3 questions for PPC and hopefully helps MJH too--I am not trying to hyjack: 
do you think 4 mgs compounded test is too much ED?
why 2x's per week instead of ED?
do you think 35mgs of DHEA is too much ED?

I know we are all different but..since I started this 8 months ago, I am willing to tweak
thanks

----------


## PPC

> 3 questions for PPC and hopefully helps MJH too--I am not trying to hyjack: 
> do you think 4 mgs compounded test is too much ED?
> why 2x's per week instead of ED?
> do you think 35mgs of DHEA is too much ED?
> 
> I know we are all different but..since I started this 8 months ago, I am willing to tweak
> thanks


Don't know if you've had a chance to read any of Reiss's books yet but he talks of how we must look at our body types and this will help us fine tune how much of any hormone we need.

Naturally athletic women, atheletes, and those naturally inclined to sports or dance may have had a much higher level of T when young (usually good muscle tone and less breast tissue) as opposed to an more 'estrogen' type like me - more curvy/ less natural muscle tone. 

If you are using 4mg T cream a day, do you know where your current levels are? If you are naturally a more 'T' body type, you might feel fantastic from 70-100. Remember you are only absorbing 10% of your transdermal. Your dose may not be too high at all for you.

DHEA on the other hand at 35mg is a high dose for a woman. Most cannot tolerate more than 15-20 mg per day without expressing androgenic type side effects. At more than 10 mg per day I develop acne on my chin. I have a friend who gets acne at anything over 5 mg per day. But as you say, we are all so different. Have you tested DHEA- S? That will give you a good indication whether too high or low.

To answer your question, I do T shots 2x a week because T cyp has a long half life and it is not neccessary to inject every day. I would use transdermal T every day if the cream were part of my protocol right now.

----------


## SlimmerMe

thanks PPC--
just got the books yesterday and started reading and love the way he writes too! as far as body types I guess I am both: I was a thin athletic child but very curvy athletic adult--- with sports and dance---so---now I am more confused---I need to start my own thread so as to not disrupt MJH

----------


## PPC

> thanks PPC--
> just got the books yesterday and started reading and love the way he writes too! as far as body types I guess I am both: I was a thin athletic child but very curvy athletic adult--- with sports and dance---so---now I am more confused---I need to start my own thread so as to not disrupt MJH



Certainly, you could start your own thread and we could discuss topics you have in mind. I find the more I learn, the more I realize I don't know, so it's a never ending process.

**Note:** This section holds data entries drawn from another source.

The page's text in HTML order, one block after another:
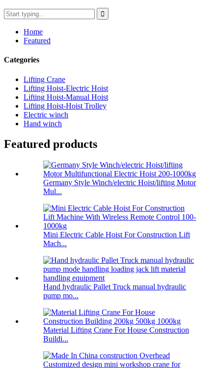
Home
Featured
Categories
Lifting Crane
Lifting Hoist-Electric Hoist
Lifting Hoist-Manual Hoist
Lifting Hoist-Hoist Trolley
Electric winch
Hand winch
Featured products
Germany Style Winch/electric Hoist/lifting Motor
Mul...
Mini Electric Cable Hoist For Construction Lift
Mach...
Hand hydraulic Pallet Truck manual hydraulic
pump mo...
Material Lifting Crane For House Construction
Buildi...
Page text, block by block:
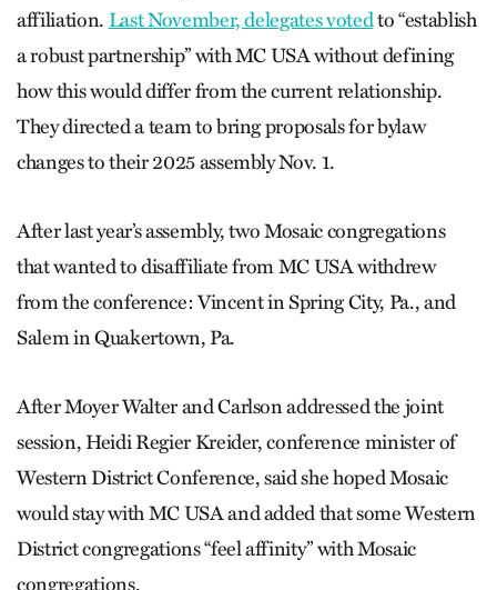
affiliation. Last November, delegates votedto “establish
a robust partnership” with MC USA without defining
how this would differ from the current relationship.
They directed a team to bring proposals for bylaw
changes to their 2025 assembly Nov. 1.
After last year’s assembly, two Mosaic congregations
that wanted to disaffiliate from MC USA withdrew
from the conference: Vincent in Spring City, Pa., and
Salem in Quakertown, Pa.
After Moyer Walter and Carlson addressed the joint
session, Heidi Regier Kreider, conference minister of
Western District Conference, said she hoped Mosaic
would stay with MC USA and added that some Western
District congregations “feel affinity” with Mosaic
congregations.
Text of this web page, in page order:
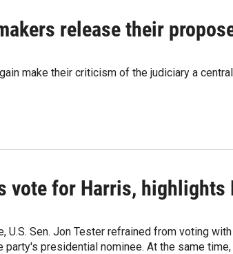
release their
make their criticism of the judiciary a
vote for Harris, highlights
U.S. Sen. Jon Tester refrained from voting
party's presidential nominee. At the same
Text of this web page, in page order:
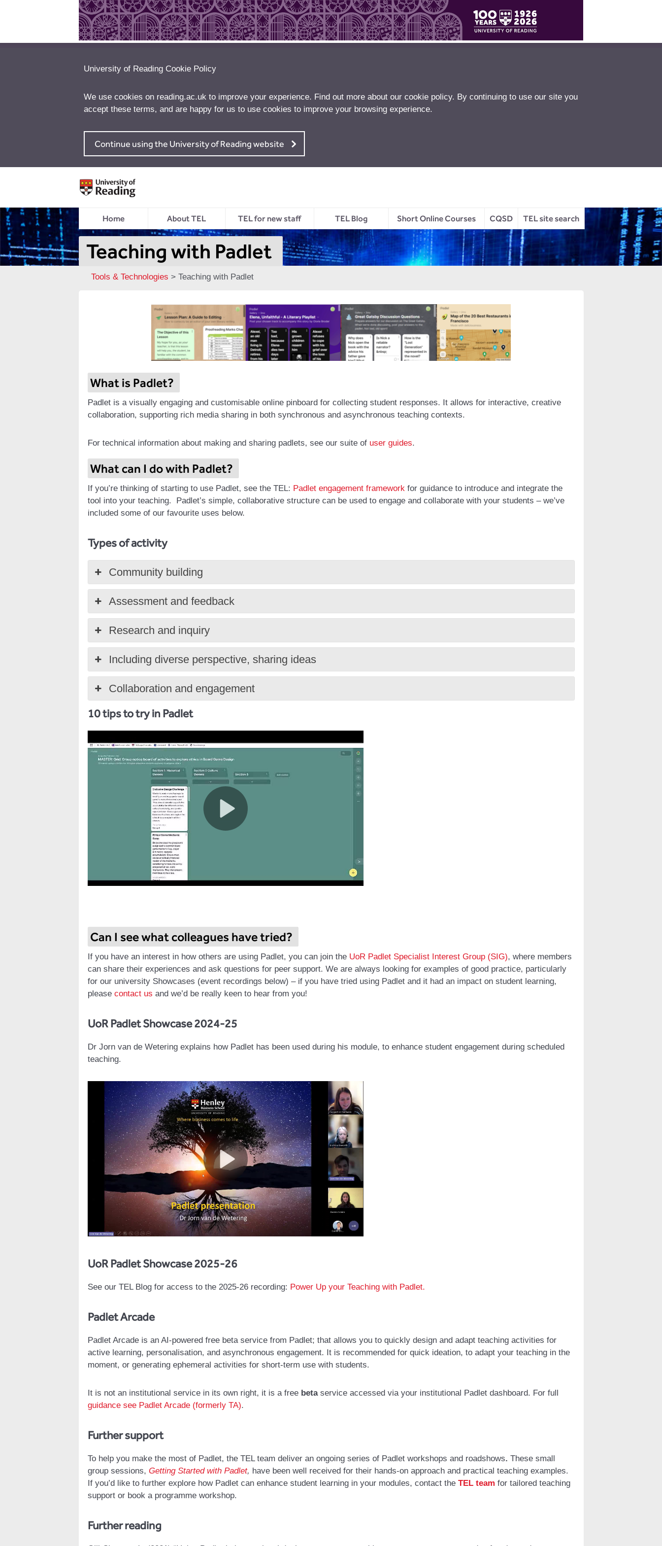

I have a sister built like you describe yourself. While most female body types lean one way or the other, some very lucky females get great curves and also have good muscle tone. This just means they likely had natural, above average levels of T and E. 

The sister I mentioned is big breasted but a natural athelete. Lucky her (and you.) You'll very occasionally see a curvy gymnist or ice skater when watching the Olympics for example but mostly they are compact and muscular. 

I am in no way a natural athelete but have an hour glass type figure and have to fight for every bit of muscle tone I get. My other sister can build muscle at the drop of a hat. Complete T type, not curvy, complains about lack of a definite waistline, darker body hair, incredible endurance. Her and I have done the same workout programs and she will finish with rippling muscles and I will maybe have a little more tone, not fair. 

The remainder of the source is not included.